Aquaculture for all

Target Well On the Way to Selling 100% Sustainable Seafood

Sustainability Processing Economics +4 more

US - US retailer Target has announced that it is 97 per cent complete on its goal of only selling fresh and frozen seafood that is sustainable and traceable.

Lucy Towers thumbnail

Target set the goal to have its entire fresh and frozen seafood assortment sustainable, traceable, or in a time-bound improvement process by the end of fiscal year 2015, back in 2011.

To meet the goal, Target’s senior seafood buyer Nic Berkeland and partner Gry Engen have worked closely with environmental partner FishWise, trusted vendors and other stakeholders, to develop a comprehensive sustainable seafood programme with strict guidelines that every fresh or frozen seafood product sold must meet.

Products that meet the sustainable seafood guidelines are rated Green or Yellow by the Monterey Bay Aquarium (MBA)’s Seafood Watch program, or are from eco-certified sources deemed equivalent to an MBA Yellow rating or better.
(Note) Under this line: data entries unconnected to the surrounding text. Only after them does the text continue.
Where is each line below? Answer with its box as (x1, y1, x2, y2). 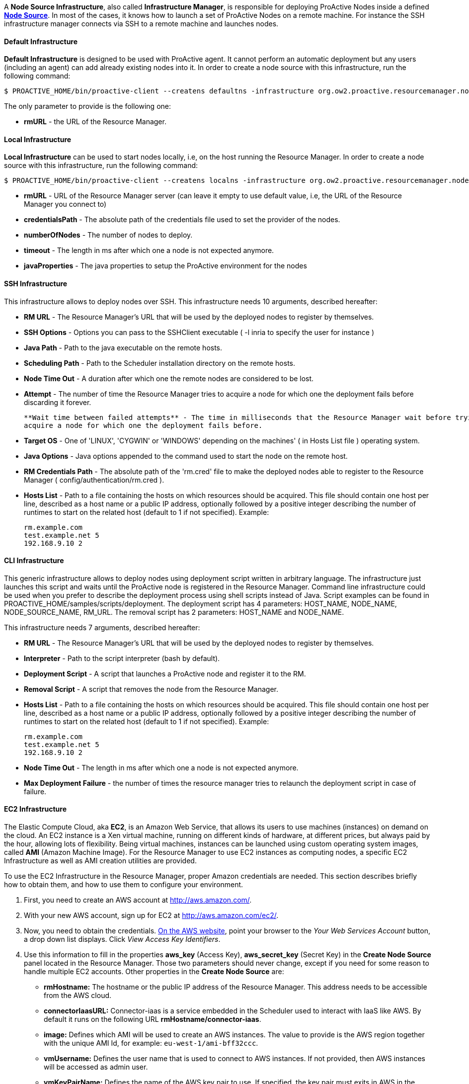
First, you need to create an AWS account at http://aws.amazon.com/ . (24, 896, 252, 905)
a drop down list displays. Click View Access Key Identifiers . (24, 935, 221, 944)
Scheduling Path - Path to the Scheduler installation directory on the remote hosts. (24, 358, 296, 367)
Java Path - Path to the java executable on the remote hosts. (24, 343, 223, 352)
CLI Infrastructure (4, 556, 64, 565)
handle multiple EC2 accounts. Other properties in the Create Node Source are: (24, 967, 284, 976)
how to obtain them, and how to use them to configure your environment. (4, 880, 243, 889)
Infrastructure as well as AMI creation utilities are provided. (4, 856, 197, 865)
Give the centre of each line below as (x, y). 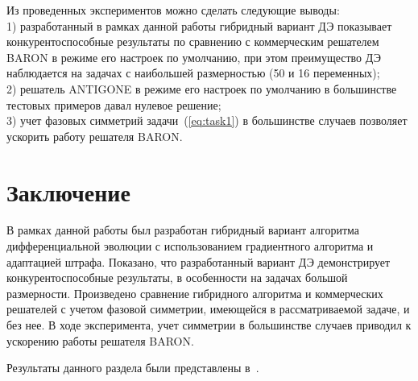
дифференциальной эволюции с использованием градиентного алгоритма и (190, 246)
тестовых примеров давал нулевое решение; (114, 104)
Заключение (68, 191)
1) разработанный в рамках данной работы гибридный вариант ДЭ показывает (199, 25)
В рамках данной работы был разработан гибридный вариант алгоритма (183, 230)
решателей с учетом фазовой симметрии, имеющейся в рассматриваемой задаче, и (208, 309)
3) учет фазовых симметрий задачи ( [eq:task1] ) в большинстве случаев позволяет (207, 120)
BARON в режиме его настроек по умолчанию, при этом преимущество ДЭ (194, 57)
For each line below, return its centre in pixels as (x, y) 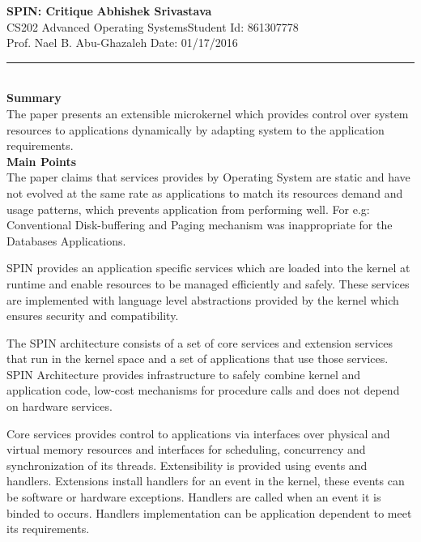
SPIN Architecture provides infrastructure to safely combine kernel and (184, 374)
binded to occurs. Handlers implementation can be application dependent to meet (209, 512)
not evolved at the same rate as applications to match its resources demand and (205, 192)
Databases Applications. (66, 240)
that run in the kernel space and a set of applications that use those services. (198, 358)
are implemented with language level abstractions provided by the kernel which (203, 299)
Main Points (42, 161)
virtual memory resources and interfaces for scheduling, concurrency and (186, 449)

By 2015, 100 per cent of Target’s owned-brand seafood products had met the goal.

The milestone didn’t come easily. “It really was an industry-leading project,” Mr Berkeland said. “When we first started out, there weren’t a lot of suppliers whose fisheries or farms were ready, willing and able to meet our criteria on such an ambitious timeline.”

For many vendors, it meant big, time-consuming changes to their operations, tracing products back to the boats the fish were caught on, and shifting business to new fisheries around the world who sourced responsibly.

“The partnership with FishWise made things really seamless,” Mr Berkeland said.

“They advised us, and connected us with the right vendors, organizations and experts to help make the best decisions for everyone involved. And the seafood community was really open to what we were doing—they knew the industry was moving toward sustainably-sourced products, and that making these updates to their businesses now would help them in the future.”

Target is now pushing ahead to achieve full compliance across the remaining products later this year.